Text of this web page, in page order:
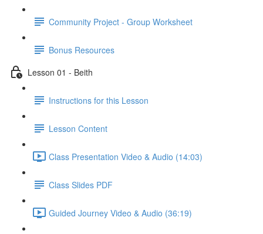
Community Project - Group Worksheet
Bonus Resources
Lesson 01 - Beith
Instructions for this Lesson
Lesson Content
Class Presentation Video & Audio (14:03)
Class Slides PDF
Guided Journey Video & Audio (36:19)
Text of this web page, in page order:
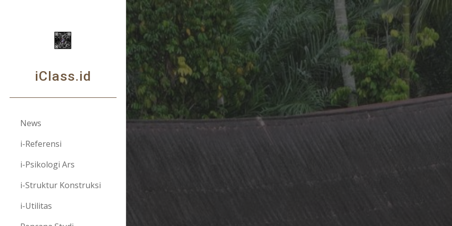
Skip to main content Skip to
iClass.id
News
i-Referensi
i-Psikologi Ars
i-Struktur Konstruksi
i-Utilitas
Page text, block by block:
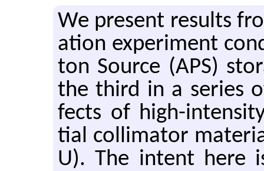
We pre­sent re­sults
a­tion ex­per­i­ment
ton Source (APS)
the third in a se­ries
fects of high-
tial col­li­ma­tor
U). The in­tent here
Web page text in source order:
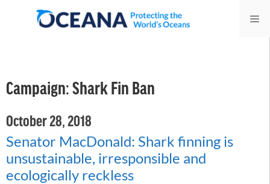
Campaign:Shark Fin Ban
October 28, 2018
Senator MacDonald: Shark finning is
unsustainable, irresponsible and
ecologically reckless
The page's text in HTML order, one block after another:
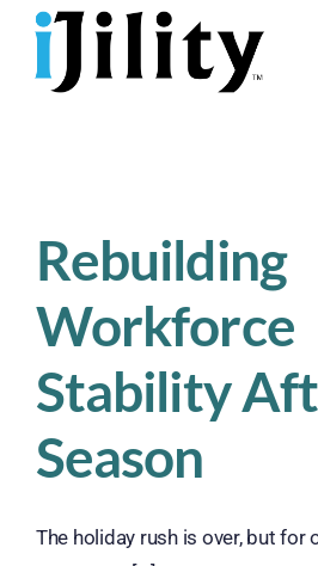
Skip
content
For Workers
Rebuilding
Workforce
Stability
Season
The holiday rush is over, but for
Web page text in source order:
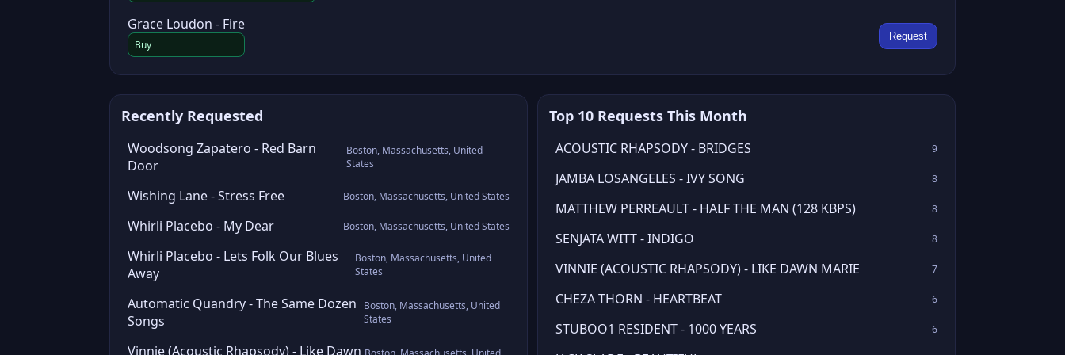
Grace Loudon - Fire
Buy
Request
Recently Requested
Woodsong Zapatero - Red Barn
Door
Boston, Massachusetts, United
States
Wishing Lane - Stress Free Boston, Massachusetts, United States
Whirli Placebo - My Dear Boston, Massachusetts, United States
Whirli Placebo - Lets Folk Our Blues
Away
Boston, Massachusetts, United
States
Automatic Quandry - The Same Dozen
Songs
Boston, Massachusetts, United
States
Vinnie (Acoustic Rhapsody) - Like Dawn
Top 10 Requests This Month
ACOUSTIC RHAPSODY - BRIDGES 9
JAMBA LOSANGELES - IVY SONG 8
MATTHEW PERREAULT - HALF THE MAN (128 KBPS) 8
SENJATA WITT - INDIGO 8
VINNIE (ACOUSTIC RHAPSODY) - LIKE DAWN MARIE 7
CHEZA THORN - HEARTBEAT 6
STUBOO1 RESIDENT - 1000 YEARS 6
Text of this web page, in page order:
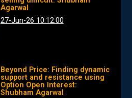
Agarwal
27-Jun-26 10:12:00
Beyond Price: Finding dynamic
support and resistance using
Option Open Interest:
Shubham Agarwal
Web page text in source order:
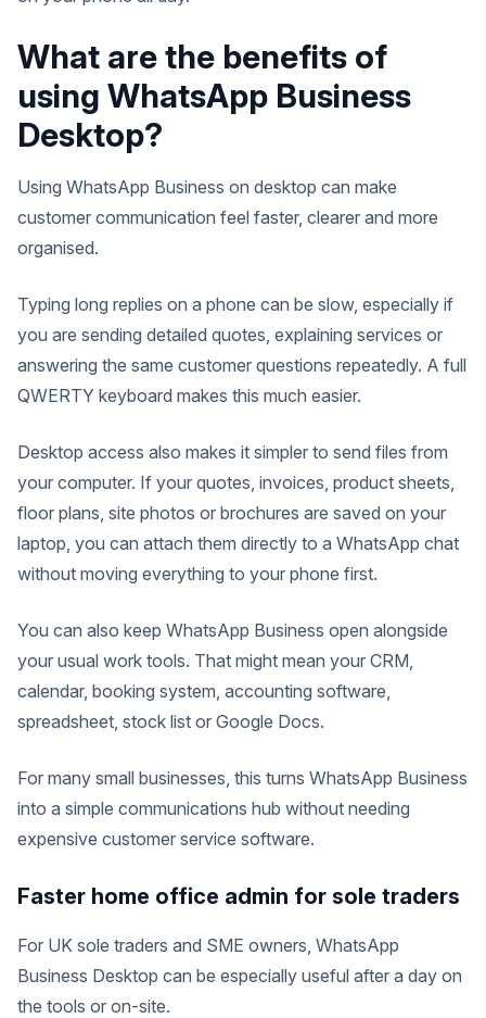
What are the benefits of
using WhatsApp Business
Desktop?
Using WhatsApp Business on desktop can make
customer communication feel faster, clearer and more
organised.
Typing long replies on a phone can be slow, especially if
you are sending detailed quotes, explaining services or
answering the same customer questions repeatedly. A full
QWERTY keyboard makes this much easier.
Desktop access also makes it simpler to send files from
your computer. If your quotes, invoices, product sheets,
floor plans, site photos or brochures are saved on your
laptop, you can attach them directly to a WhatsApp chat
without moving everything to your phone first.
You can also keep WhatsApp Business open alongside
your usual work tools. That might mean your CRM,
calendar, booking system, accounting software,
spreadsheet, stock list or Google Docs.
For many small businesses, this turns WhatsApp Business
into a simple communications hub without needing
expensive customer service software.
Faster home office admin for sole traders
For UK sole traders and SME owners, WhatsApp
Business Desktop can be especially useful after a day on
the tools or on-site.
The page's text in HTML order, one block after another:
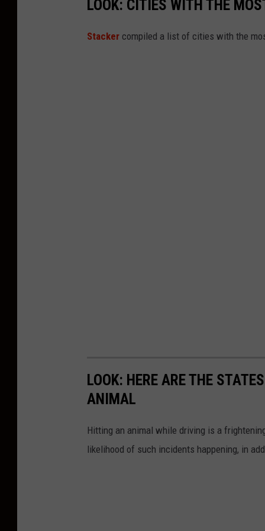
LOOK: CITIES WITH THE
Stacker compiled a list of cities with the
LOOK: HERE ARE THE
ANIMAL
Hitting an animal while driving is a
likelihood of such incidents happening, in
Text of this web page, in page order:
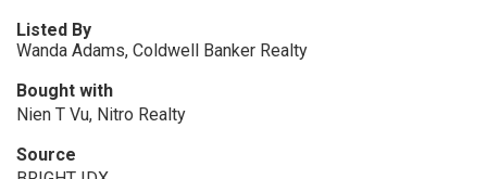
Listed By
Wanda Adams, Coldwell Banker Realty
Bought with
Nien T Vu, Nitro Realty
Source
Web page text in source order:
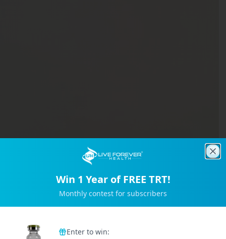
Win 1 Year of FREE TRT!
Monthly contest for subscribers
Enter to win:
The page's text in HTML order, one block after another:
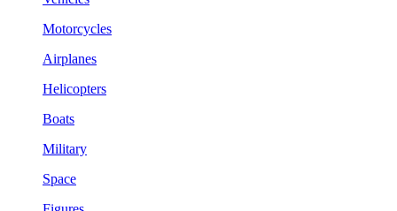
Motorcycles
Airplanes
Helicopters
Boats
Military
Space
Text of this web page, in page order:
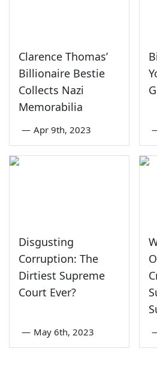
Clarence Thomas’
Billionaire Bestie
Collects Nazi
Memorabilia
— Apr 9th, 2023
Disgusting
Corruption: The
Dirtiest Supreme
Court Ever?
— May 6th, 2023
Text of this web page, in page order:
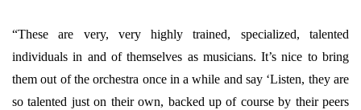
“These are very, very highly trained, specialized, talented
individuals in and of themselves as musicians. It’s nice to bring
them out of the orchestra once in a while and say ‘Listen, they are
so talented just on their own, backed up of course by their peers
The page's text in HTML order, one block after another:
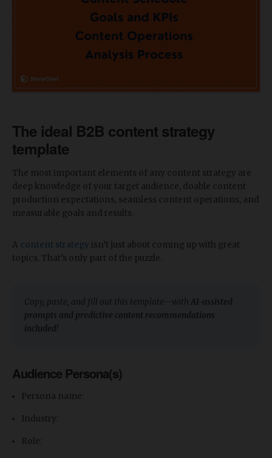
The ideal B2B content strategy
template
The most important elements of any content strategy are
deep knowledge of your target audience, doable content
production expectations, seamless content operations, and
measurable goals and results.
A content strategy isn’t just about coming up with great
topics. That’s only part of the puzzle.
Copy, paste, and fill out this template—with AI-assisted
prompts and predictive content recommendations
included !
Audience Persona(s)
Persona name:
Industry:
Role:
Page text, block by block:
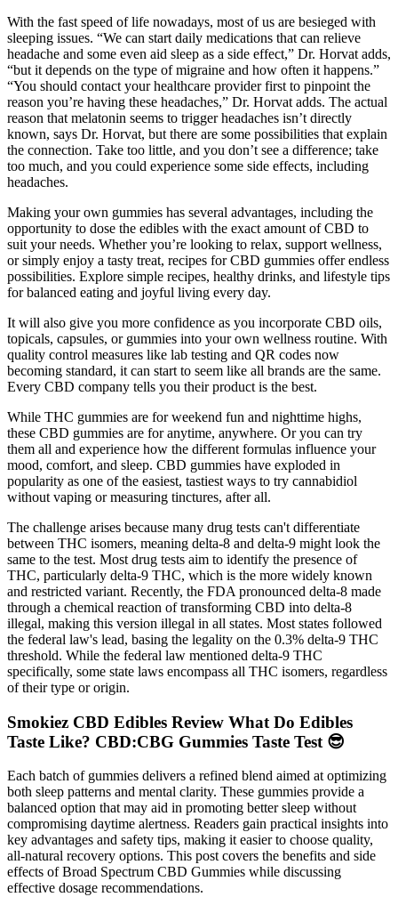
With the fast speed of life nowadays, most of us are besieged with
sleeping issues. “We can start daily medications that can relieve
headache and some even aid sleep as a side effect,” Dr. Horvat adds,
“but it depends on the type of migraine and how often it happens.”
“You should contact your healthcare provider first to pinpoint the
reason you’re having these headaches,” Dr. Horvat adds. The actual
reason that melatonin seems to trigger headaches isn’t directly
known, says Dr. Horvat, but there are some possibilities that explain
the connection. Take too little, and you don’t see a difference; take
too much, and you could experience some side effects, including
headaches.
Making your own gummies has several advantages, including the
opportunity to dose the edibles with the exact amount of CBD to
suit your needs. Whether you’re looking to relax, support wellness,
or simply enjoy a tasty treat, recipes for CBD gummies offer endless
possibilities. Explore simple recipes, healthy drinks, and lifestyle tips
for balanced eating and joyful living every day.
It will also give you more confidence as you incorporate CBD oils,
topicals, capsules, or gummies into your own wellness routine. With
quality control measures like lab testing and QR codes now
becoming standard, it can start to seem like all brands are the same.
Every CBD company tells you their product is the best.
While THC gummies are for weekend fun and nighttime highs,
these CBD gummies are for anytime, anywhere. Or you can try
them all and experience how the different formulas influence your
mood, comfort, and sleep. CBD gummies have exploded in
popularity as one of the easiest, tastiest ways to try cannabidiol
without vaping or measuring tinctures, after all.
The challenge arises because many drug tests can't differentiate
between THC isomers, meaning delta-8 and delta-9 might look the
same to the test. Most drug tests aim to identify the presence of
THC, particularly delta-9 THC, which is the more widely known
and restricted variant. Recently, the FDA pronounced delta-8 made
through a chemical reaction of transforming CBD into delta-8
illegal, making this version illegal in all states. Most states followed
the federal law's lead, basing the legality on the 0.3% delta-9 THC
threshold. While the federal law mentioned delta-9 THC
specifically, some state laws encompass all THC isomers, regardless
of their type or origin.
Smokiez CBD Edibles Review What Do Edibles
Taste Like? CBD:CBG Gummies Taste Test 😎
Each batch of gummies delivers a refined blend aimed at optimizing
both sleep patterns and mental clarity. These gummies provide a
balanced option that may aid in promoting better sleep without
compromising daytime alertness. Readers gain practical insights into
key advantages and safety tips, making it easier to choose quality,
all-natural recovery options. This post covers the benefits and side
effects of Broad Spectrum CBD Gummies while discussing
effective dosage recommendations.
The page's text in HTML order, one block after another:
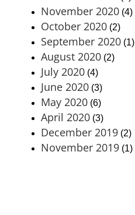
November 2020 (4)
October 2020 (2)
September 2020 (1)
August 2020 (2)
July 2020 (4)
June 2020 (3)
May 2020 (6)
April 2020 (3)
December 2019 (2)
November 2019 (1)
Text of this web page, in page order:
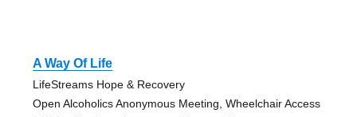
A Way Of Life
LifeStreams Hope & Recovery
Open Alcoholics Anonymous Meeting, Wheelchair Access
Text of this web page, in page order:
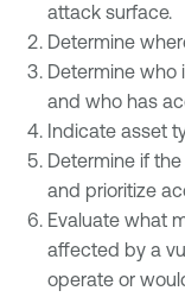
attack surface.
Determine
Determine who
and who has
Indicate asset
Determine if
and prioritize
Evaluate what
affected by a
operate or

§ TASK DETAILS: Your answer should be a single number, the count of lines in the listing that contain "much".

§ COMPLETED EXERCISE: 2